Now we are going to look at how python can be used for concurrent programming. Even though Python is somewhat limited by GIL we have some basic level of cuncurrency support. 

Currency is supported in python via the following concepts
1. `threads`
2. `asyncio`
3. `process`


We'll look at an example were downloading items from the internet can be made faster with threads.

In [4]:
import os
import time
import sys
from pathlib import Path

import requests

In [11]:
POP20_CC = ('CN IN US ID BR PK NG BD RU JP '
'MX PH VN ET EG DE IR TR CD FR').split()

In [10]:
BASE_URL = 'http://flupy.org/data/flags'

DEST_DIR = Path('download/')
if not DEST_DIR.exists():
    DEST_DIR.mkdir()
    print('download dir created!')

In [26]:
def save_flag(img, filename):
    path = DEST_DIR/filename
    with open(path, 'wb') as fp:
        fp.write(img)
        
def get_flag(cc):
    url = f"{BASE_URL}/{cc.lower()}/{cc.lower()}.gif"
    resp = requests.get(url)
    return resp.content

def show(text):
    print(text, end=' ')
    sys.stdout.flush()
    
def download_many(cc_list):
    for cc in sorted(cc_list):
        img = get_flag(cc)
        show(cc)
        save_flag(img, cc.lower()+'.gif')
        
    return len(cc_list)

def main(download_many):
    t0 = time.time()
    count = download_many(POP20_CC)
    elapsed = time.time() - t0
    msg = '\n{} flags downloaded in {:.2f}s'
    print(msg.format(count, elapsed))
    

In [27]:
main(download_many)

BD BR CD CN DE EG ET FR ID IN IR JP MX NG PH PK RU TR US VN 
20 flags downloaded in 4.61s


### Downloading with concurrent.futures

The main features of concurrent.futures are `ThreadPoolExecutor` and `ProcessPoolExecutor`. These abstract the inner workings of threads so we can work with a simple api. 

In [22]:
from concurrent import futures
MAX_WORKERS = 20

def download_one(cc):
    img = get_flag(cc)
    show(cc)
    save_flag(img, cc.lower()+'.gif')
    return cc

def download_many(cc_list):
    workers = min(MAX_WORKERS, len(cc_list))
    with futures.ThreadPoolExecutor(workers) as executor:
        res = executor.map(download_one, sorted(cc_list))
        
    return len(list(res))

In [25]:
main(download_many)

BR BD EG FR ET CD IN DE ID MX NGRU  IRCN  PHJPTR   US VN PK 
20 flags downloaded in 0.59s


As you see there is a major speedup simply by using concurrency.

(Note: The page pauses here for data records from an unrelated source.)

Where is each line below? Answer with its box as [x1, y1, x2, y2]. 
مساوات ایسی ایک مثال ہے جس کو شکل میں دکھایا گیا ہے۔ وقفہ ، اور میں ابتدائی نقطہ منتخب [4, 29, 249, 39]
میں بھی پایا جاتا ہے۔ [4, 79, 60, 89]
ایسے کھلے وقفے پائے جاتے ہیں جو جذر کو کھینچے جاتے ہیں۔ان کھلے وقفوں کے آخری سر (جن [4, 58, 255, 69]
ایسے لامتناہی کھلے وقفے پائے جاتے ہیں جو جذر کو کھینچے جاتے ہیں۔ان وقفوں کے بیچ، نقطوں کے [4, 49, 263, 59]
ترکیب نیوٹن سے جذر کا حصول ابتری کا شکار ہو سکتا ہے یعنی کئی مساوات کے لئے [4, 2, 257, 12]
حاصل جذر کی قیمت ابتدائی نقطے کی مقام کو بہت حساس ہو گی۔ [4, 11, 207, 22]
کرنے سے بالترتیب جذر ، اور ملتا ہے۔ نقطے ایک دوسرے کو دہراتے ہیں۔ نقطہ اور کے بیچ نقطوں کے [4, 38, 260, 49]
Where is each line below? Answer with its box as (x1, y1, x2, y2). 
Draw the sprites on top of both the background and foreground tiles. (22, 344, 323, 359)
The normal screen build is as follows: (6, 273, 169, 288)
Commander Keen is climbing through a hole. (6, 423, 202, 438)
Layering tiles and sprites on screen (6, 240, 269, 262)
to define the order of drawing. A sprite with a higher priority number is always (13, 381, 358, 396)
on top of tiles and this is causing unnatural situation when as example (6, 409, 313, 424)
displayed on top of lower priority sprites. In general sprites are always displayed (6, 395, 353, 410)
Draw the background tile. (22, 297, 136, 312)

### Where are the Futures?

Futures encapsulate pending operations so that they can be put in queues, their state of completion can be queried, and their results (or exceptions) can be retrieved when available.

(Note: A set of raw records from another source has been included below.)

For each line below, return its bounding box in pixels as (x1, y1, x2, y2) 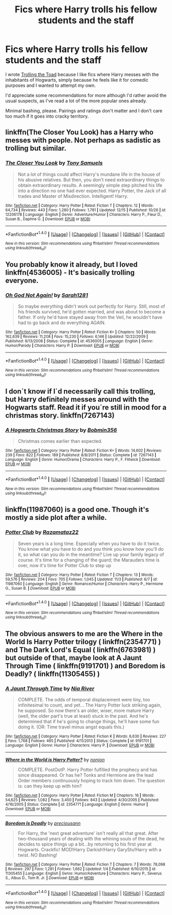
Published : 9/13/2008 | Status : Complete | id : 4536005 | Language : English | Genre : (5, 339, 154, 344)
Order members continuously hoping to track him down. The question (17, 777, 165, 784)
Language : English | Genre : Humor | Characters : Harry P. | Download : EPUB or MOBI (5, 743, 155, 748)
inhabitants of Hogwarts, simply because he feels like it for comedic (5, 77, 148, 83)
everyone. (5, 276, 39, 285)
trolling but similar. (5, 144, 67, 153)
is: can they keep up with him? (17, 783, 82, 789)
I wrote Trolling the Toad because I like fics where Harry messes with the (5, 71, 159, 78)
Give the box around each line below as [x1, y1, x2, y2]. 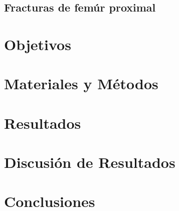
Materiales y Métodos [4, 73, 158, 94]
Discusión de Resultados [4, 152, 175, 172]
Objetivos [4, 34, 71, 54]
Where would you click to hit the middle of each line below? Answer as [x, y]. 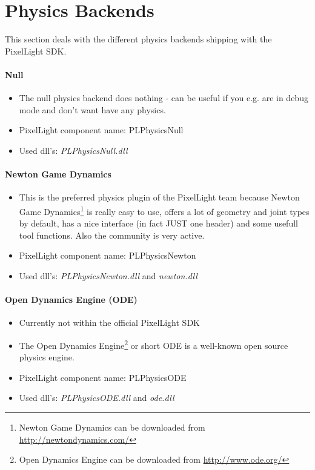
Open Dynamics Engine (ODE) [71, 300]
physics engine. [47, 357]
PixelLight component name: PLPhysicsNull [101, 130]
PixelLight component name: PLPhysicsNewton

They are similar to `promise` object in javascript. 

Future instances are used in both concurrent.futures.Future and asyncio.Future. Both of the support `.done()`, `.add_done_callback()` and `.result()`. 

Several functions in both libraries return futures; others use them in their implementations but most of these are hidden from the user.


To get a practical look into futures we'll rewrite the example above with futures.

In [30]:
def download_many(cc_list):
    cc_list = cc_list[:5]
    with futures.ThreadPoolExecutor(max_workers=3) as executor:
        to_do = []
        for cc in sorted(cc_list):
            future = executor.submit(download_one, cc)
            to_do.append(future)
            msg = f'Scheduled for {cc}: {future}'
            print(msg)
            
        results = []
        for future in futures.as_completed(to_do):
            res = future.result()
            print(f'{future} result :{res}')
            results.append(res)
            
        return len(results)

In [31]:
main(download_many)

Scheduled for BR: <Future at 0x7f68251fced0 state=running>
Scheduled for CN: <Future at 0x7f6824bb28d0 state=running>
Scheduled for ID: <Future at 0x7f6824b0c390 state=running>
Scheduled for IN: <Future at 0x7f682517ced0 state=pending>
Scheduled for US: <Future at 0x7f682517c690 state=pending>
CN BR <Future at 0x7f6824bb28d0 state=finished returned str> result :CN
<Future at 0x7f68251fced0 state=finished returned str> result :BRID 
<Future at 0x7f6824b0c390 state=finished returned str> result :ID
US <Future at 0x7f682517c690 state=finished returned str> result :US
IN <Future at 0x7f682517ced0 state=finished returned str> result :IN

5 flags downloaded in 0.58s


Now stictly speaking we are still downloading over a single process due to the limitation from GIL. But we still get a good boost due to the fact that the is a I/O bound operation. 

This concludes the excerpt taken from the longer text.